Exercise details
When the line containing "DESCRIPTION [56, 171]" is found in the data below, copy it and each line after it through the line containing "http://www.nist.gov/mcsd/hpcvg/ [143, 301]", exactly and with no others.

Available data
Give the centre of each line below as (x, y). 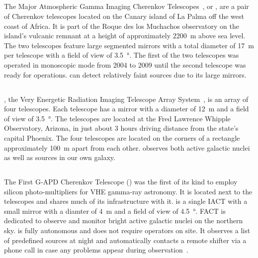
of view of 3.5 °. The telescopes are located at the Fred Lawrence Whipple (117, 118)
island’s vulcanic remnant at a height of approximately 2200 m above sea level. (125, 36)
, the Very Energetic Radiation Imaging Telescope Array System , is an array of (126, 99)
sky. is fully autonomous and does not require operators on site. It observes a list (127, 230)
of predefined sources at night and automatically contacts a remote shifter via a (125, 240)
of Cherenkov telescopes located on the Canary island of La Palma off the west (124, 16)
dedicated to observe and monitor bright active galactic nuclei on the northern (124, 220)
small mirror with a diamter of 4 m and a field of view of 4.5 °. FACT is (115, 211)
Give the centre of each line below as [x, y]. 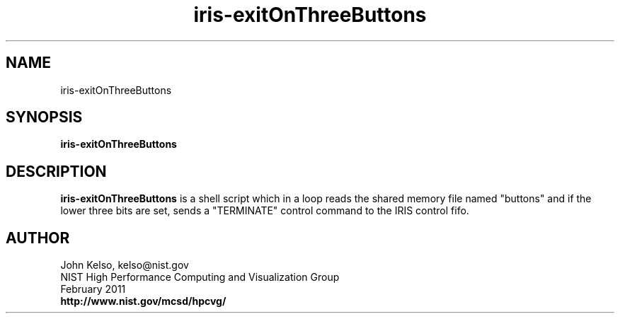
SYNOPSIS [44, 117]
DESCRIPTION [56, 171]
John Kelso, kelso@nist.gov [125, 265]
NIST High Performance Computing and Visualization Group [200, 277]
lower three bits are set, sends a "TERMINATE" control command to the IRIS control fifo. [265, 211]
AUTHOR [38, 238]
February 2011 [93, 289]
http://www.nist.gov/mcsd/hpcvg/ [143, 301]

--

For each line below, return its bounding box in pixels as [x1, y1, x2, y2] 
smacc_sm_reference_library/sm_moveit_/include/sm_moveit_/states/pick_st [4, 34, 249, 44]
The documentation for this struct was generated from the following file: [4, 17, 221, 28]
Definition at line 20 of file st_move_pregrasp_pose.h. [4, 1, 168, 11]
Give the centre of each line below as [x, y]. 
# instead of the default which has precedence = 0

...

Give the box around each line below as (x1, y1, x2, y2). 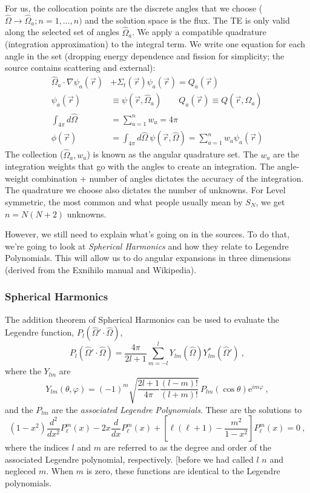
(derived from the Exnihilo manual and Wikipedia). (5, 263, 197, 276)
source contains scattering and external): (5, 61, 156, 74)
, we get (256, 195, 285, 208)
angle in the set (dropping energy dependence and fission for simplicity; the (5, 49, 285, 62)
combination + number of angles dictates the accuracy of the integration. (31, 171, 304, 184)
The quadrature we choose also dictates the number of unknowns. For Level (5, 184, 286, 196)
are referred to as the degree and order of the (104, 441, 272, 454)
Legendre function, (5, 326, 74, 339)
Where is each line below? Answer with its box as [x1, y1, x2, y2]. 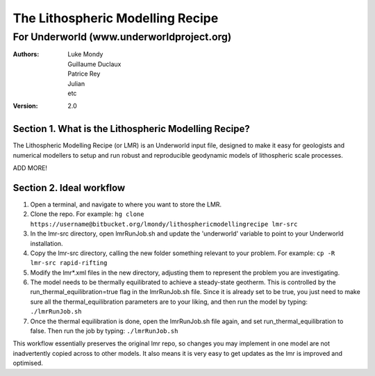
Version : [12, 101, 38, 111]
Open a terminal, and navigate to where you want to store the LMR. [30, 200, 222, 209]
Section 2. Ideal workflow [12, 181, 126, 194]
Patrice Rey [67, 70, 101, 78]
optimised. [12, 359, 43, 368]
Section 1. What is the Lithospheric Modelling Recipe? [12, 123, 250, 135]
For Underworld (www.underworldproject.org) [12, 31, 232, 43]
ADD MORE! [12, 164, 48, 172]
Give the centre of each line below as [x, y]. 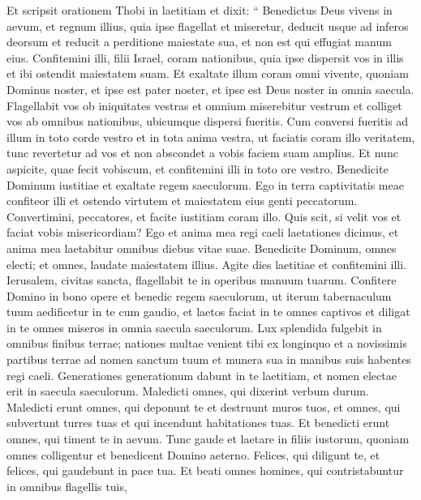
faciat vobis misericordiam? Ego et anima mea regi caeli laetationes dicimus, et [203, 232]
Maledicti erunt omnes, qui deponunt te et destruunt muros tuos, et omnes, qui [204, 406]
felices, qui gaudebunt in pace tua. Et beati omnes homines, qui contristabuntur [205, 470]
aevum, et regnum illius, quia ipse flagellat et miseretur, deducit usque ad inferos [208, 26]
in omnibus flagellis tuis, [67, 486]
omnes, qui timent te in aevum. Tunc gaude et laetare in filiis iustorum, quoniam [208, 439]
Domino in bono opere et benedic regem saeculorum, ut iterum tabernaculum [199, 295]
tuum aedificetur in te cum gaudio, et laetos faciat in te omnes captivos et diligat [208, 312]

Answer to the problem
DESCRIPTION [56, 171]
John Kelso, kelso@nist.gov [125, 265]
NIST High Performance Computing and Visualization Group [200, 277]
lower three bits are set, sends a "TERMINATE" control command to the IRIS control fifo. [265, 211]
AUTHOR [38, 238]
February 2011 [93, 289]
http://www.nist.gov/mcsd/hpcvg/ [143, 301]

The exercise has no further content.